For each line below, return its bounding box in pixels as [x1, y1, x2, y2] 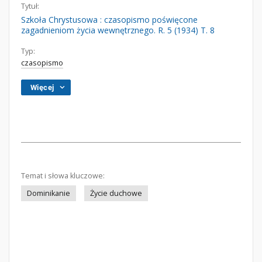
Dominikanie [27, 188, 70, 198]
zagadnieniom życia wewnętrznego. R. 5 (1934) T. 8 [21, 25, 215, 36]
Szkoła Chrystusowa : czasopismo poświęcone [21, 14, 198, 25]
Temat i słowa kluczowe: [21, 171, 105, 181]
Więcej [30, 83, 54, 92]
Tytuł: [21, 1, 39, 11]
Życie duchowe [90, 188, 142, 198]
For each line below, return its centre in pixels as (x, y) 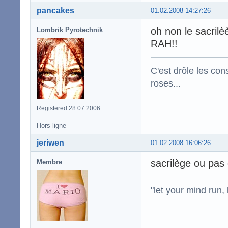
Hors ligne (51, 125)
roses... (166, 83)
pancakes (55, 10)
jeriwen (50, 142)
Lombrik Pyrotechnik (70, 30)
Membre (49, 162)
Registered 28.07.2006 (68, 108)
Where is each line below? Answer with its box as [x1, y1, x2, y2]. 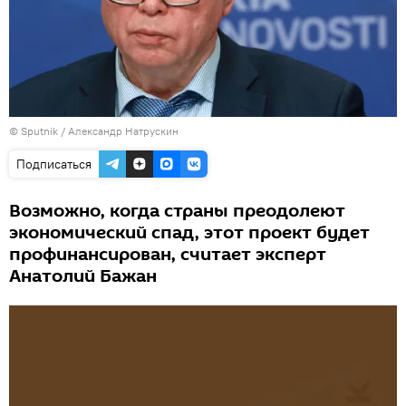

----

__Task statement__.
Above are the records; repeat them all exactly, without the pictures.

__Answer section__.
For each line below, return its bounding box in pixels as [x1, y1, x2, y2] 
Dominikanie [27, 188, 70, 198]
zagadnieniom życia wewnętrznego. R. 5 (1934) T. 8 [21, 25, 215, 36]
Szkoła Chrystusowa : czasopismo poświęcone [21, 14, 198, 25]
Temat i słowa kluczowe: [21, 171, 105, 181]
Więcej [30, 83, 54, 92]
Tytuł: [21, 1, 39, 11]
Życie duchowe [90, 188, 142, 198]
For each line below, return its centre in pixels as (x, y) 
Hors ligne (51, 125)
roses... (166, 83)
pancakes (55, 10)
jeriwen (50, 142)
Lombrik Pyrotechnik (70, 30)
Membre (49, 162)
Registered 28.07.2006 (68, 108)
Where is each line below? Answer with its box as [x1, y1, x2, y2]. 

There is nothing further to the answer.